#609192 LOEYS-DIETZ SYNDROME; LDS

LOEYS-DIETZ AORTIC ANEURYSM SYNDROME

TEXT

A number sign (#) is used with this entry because the Loeys-Dietz syndrome is caused by mutation in the TGFBR1 (190181) or the TGFBR2 (190182) gene.

CLINICAL FEATURES

Loeys et al. (2005) described 10 families with a previously undescribed aortic aneurysm syndrome characterized by hypertelorism, bifid uvula and/or cleft palate, and generalized arterial tortuosity with ascending aortic aneurysm and dissection. The syndrome showed autosomal dominant inheritance and variable clinical expression. Other findings in multiple systems included craniosynostosis, structural brain abnormalities, mental retardation, congenital heart disease, and aneurysms with dissection throughout the arterial tree.
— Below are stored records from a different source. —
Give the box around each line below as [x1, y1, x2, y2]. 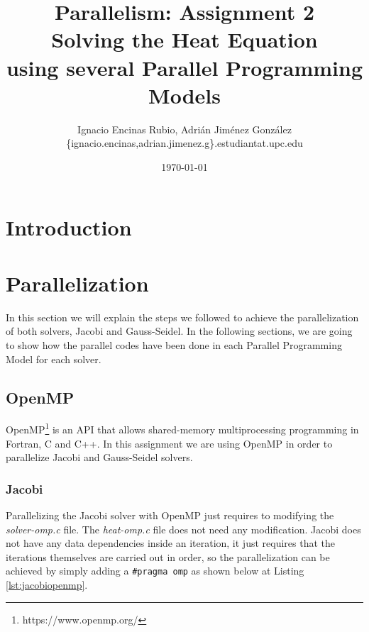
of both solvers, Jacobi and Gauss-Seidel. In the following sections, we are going [6, 323, 353, 338]
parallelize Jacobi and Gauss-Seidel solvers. [6, 450, 193, 465]
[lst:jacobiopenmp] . [6, 577, 88, 592]
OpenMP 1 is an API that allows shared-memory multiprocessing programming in [6, 420, 359, 437]
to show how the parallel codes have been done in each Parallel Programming [6, 337, 342, 352]
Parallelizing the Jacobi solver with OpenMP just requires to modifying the [6, 508, 334, 523]
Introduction [6, 213, 132, 242]
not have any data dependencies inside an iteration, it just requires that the [6, 536, 336, 550]
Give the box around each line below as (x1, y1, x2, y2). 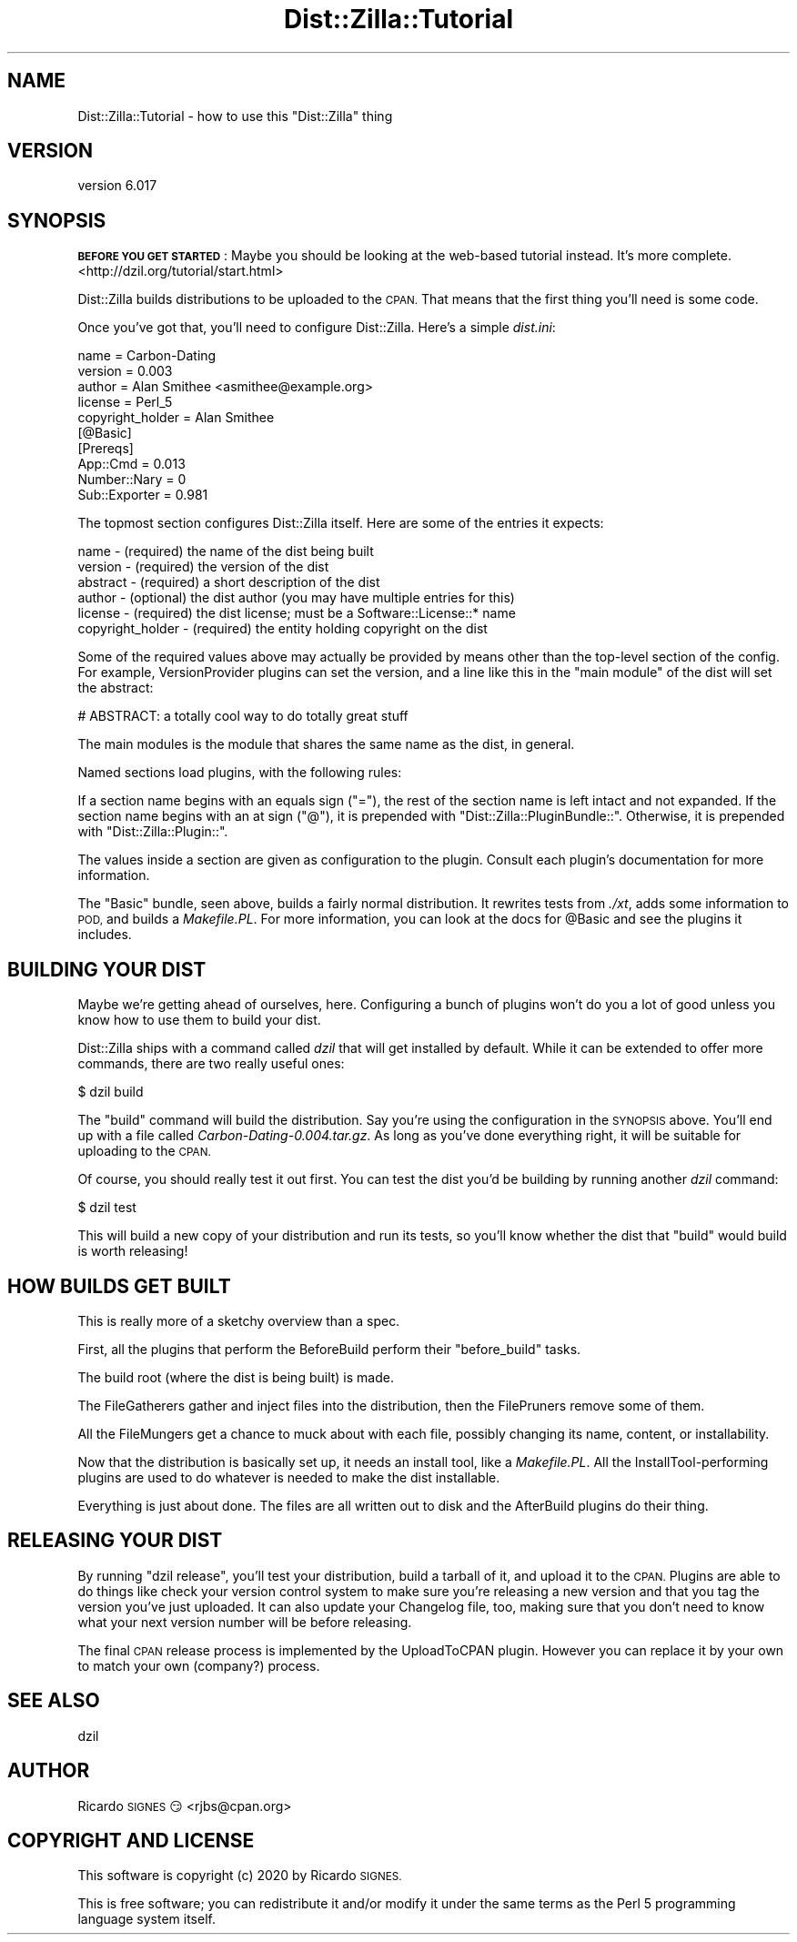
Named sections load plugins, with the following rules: (77, 764, 402, 781)
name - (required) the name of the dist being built (77, 543, 374, 560)
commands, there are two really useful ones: (77, 1056, 345, 1072)
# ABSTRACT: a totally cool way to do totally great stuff (77, 708, 409, 724)
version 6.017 (77, 177, 157, 194)
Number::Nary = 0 (77, 471, 187, 488)
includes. (77, 926, 132, 943)
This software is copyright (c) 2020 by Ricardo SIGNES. (77, 1867, 402, 1884)
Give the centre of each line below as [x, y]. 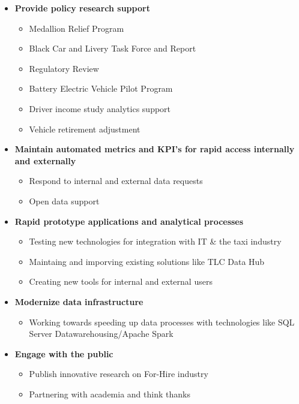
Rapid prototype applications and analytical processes [129, 221]
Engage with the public [64, 353]
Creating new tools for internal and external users [121, 281]
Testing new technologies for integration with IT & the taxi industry [155, 241]
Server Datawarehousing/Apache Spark [101, 334]
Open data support [64, 201]
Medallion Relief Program [77, 28]
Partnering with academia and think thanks [110, 394]
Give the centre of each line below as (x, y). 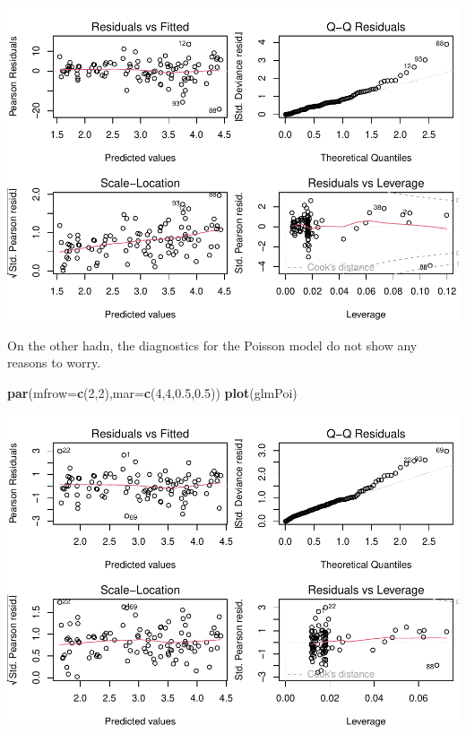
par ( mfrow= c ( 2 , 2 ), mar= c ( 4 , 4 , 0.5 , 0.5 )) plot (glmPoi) (152, 392)
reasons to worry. (54, 363)
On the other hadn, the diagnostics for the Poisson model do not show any (212, 345)
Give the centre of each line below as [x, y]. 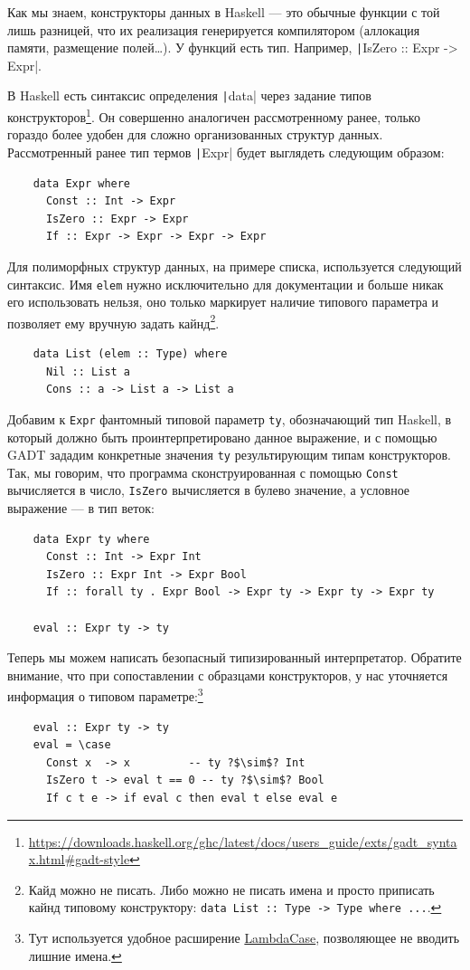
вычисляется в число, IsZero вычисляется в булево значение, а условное [209, 490]
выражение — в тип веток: [81, 508]
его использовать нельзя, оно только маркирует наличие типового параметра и [223, 302]
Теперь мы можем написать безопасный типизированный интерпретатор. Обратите [235, 657]
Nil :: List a [88, 371]
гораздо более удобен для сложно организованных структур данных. [195, 134]
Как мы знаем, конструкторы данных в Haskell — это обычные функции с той [224, 12]
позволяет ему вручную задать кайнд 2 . [113, 321]
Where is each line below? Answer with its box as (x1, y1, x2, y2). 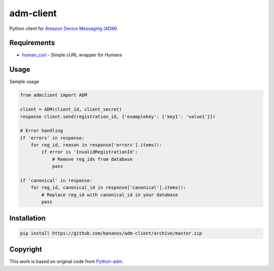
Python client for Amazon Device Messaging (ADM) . (9, 25, 119, 32)
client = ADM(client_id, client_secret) (20, 107, 122, 112)
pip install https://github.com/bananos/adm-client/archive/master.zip (20, 230, 202, 236)
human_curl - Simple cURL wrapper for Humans (22, 52, 122, 58)
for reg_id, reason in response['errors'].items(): (30, 142, 162, 148)
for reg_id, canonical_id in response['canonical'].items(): (30, 185, 186, 191)
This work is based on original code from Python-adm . (9, 258, 124, 264)
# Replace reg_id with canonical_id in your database (41, 192, 178, 198)
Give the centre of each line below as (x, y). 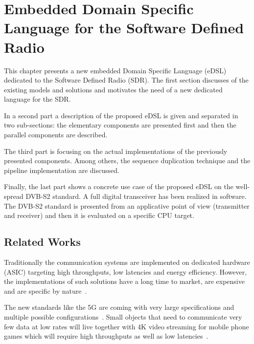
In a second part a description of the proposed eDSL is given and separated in (121, 115)
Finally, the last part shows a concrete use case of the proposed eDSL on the (119, 186)
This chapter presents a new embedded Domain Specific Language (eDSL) (115, 70)
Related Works (42, 242)
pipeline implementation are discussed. (62, 170)
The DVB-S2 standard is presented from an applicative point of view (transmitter (127, 205)
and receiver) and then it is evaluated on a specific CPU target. (99, 215)
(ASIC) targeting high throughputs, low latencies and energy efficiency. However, (126, 271)
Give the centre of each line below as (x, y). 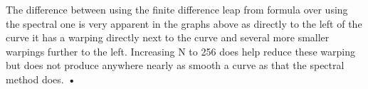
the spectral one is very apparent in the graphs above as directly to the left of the (184, 23)
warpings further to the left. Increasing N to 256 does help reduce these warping (180, 51)
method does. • (41, 79)
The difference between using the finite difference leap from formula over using (177, 9)
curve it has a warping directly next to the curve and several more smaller (168, 37)
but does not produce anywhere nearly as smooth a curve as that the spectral (175, 65)

Some individuals with Loeys-Dietz syndrome had phenotypes that overlapped to some extent with that of Marfan syndrome (MFS; 154700), but none met the diagnostic criteria for MFS (De Paepe et al., 1996). All individuals with LDS had manifestations in multiple organ systems that are not associated with MFS. In these individuals, aneurysms tended to be particularly aggressive and to rupture at an early age or to be of a size not associated with high risk in MFS. From a management prospective, the distinction from MFS is neither ambiguous nor unimportant. In 93 individuals referred with classic MFS, comprehensive mutation analysis of fibrillin-1 (FBN1; 134797) identified a mutation in 86 individuals (Loeys et al., 2004). Loeys et al. (2005) sequenced TGFBR1 and TGFBR2 in the other 7 individuals and found no mutations.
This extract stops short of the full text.